However, the principle of signal propagation in the convolutional layer and the use of error backpropagation to adjust parameters is similar to that of neural networks. So we still put it in the neural network. For implementation, forward reasoning is a common image convolution operation in graphics; what I need this time is to find the correct error backpropagation algorithm.

If you understand the chain rule, it is not difficult to derive it yourself. After deriving it myself, in order to avoid mistakes, I googled a lot of related articles. I think the better one is this one from Microsoft Research: ” The Backpropagation Principle of Convolution “. As for the simpler error backpropagation of the pooling layer, you can also refer to: Forward and Backward propagation of Max Pooling Layer in Convolutional Neural Networks .

Simply put, for mnist handwritten digit recognition. We’re looking to use convolutional layers to find different features in these images. Horizontal and vertical strokes, intersections, bends, and more. Convolution has good translation invariance, as long as a certain feature is found, it does not matter where the feature appears in the image. Finally, use these features as a signal source to judge what the specific number is, which is more efficient than judging based on pixels.

But what kind of filter (convolution kernel) to use to find what image features we don’t know in advance.
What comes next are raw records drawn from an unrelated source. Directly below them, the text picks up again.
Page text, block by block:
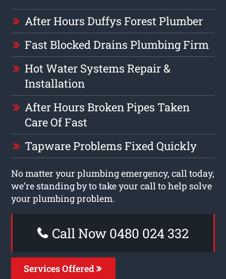
After Hours Duffys Forest Plumber
Fast Blocked Drains Plumbing Firm
Hot Water Systems Repair &
Installation
After Hours Broken Pipes Taken
Care Of Fast
Tapware Problems Fixed Quickly
No matter your plumbing emergency, call today,
we’re standing by to take your call to help solve
your plumbing problem.
Call Now 0480 024 332
Services Offered
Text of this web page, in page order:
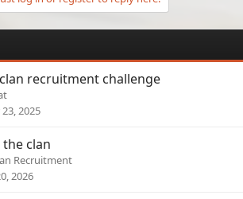
recruitment challenge
2025
clan
Recruitment
2026
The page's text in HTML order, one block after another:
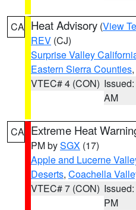
CA Heat Advisory (View
REV (CJ)
Surprise Valley
Eastern Sierra Counties
VTEC# 4 (CON)
AM
CA Extreme Heat
PM bySGX (17)
Apple and Lucerne
Deserts, Coachella
VTEC# 7 (CON)
PM
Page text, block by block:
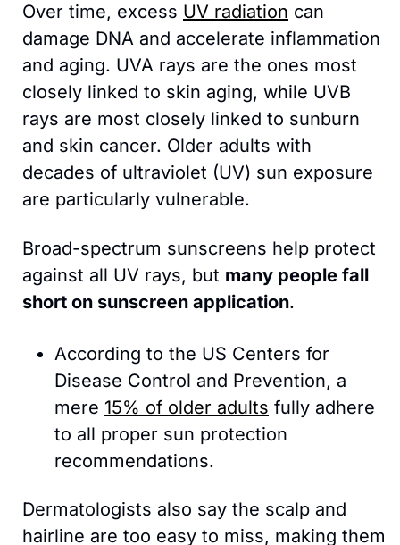
Over time, excess UV radiation can
damage DNA and accelerate inflammation
and aging. UVA rays are the ones most
closely linked to skin aging, while UVB
rays are most closely linked to sunburn
and skin cancer. Older adults with
decades of ultraviolet (UV) sun exposure
are particularly vulnerable.
Broad-spectrum sunscreens help protect
against all UV rays, but many people fall
short on sunscreen application.
According to the US Centers for
Disease Control and Prevention, a
mere 15% of older adults fully adhere
to all proper sun protection
recommendations.
Dermatologists also say the scalp and
hairline are too easy to miss, making them
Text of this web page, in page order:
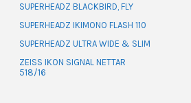
SUPERHEADZ BLACKBIRD, FLY
SUPERHEADZ IKIMONO FLASH 110
SUPERHEADZ ULTRA WIDE & SLIM
ZEISS IKON SIGNAL NETTAR
518/16
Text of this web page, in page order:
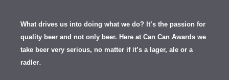
What drives us into doing what we do? It’s the passion for
quality beer and not only beer. Here at Can Can Awards we
take beer very serious, no matter if it’s a lager, ale or a
radler.
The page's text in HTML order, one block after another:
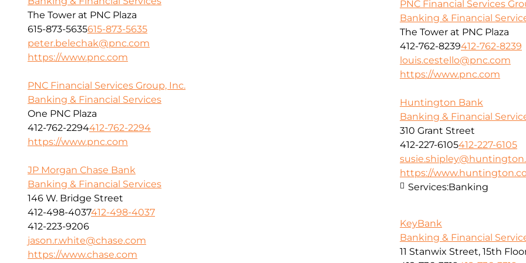
The Tower at PNC Plaza
615-873-5635615-873-5635
peter.belechak@pnc.com
https://www.pnc.com
PNC Financial Services
Banking & Financial
The Tower at PNC Plaza
412-762-8239412-762-8239
louis.cestello@pnc.com
https://www.pnc.com
PNC Financial Services Group, Inc.
Banking & Financial Services
One PNC Plaza
412-762-2294412-762-2294
https://www.pnc.com
Huntington Bank
Banking & Financial
310 Grant Street
412-227-6105412-227-6105
https://
Services:Banking
JP Morgan Chase Bank
Banking & Financial Services
146 W. Bridge Street
412-498-4037412-498-4037
412-223-9206
jason.r.white@chase.com
https://www.chase.com
KeyBank
Banking & Financial
11 Stanwix Street, 15th
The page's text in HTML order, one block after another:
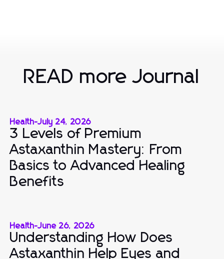
READ more Journal
Health-July 24, 2026
3 Levels of Premium
Astaxanthin Mastery: From
Basics to Advanced Healing
Benefits
Health-June 26, 2026
Understanding How Does
Astaxanthin Help Eyes and
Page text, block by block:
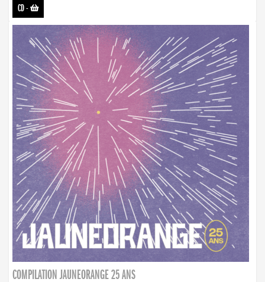
CD-
COMPILATION JAUNEORANGE 25 ANS
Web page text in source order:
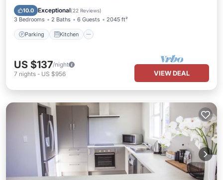
10.0 Exceptional(22 Reviews)
3 Bedrooms 2 Baths 6 Guests 2045 ft²
Parking Kitchen
Internet
US $137/night
7 nights - US $956 VIEW DEAL
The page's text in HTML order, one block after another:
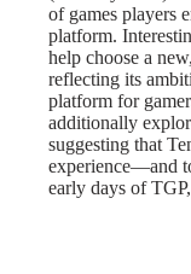
of games players
platform.
help choose a
reflecting its
platform for
additionally
suggesting that
experience—and
early days of
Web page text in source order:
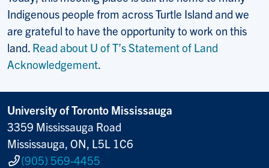
Indigenous people from across Turtle Island and we
are grateful to have the opportunity to work on this
land. Read about U of T’s Statement of Land
Acknowledgement.
University of Toronto Mississauga
3359 Mississauga Road
Mississauga, ON, L5L 1C6
(905) 569-4455
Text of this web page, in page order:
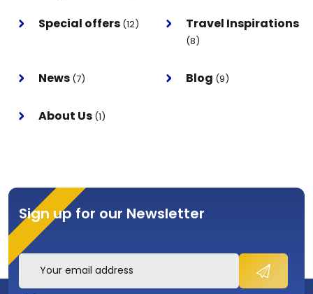
Special offers (12) Travel Inspirations
(8)
News (7) Blog (9)
About Us (1)
Sign up for our Newsletter

The job of the circular convolutional layer is to start from random numbers to find what kind of convolution kernel is more appropriate.

ps. Talk about why you want to initialize the starting point of learning from random numbers (instead of zero). I found the answer in the book these days: If the parameters we want to train are all the same at the beginning, they will be difficult to separate from each other. Because essentially the neurons in the same layer of the neural network are equivalent. In the beginning, it was not specified which neuron was responsible for which job. It is training that biases them towards different responsibilities. If the initial values ​​are the same at the beginning, it will be difficult to separate the training paths. If it is a multi-layer network, we also need to adjust the distribution parameters of random initial values ​​​​at different levels to obtain better results.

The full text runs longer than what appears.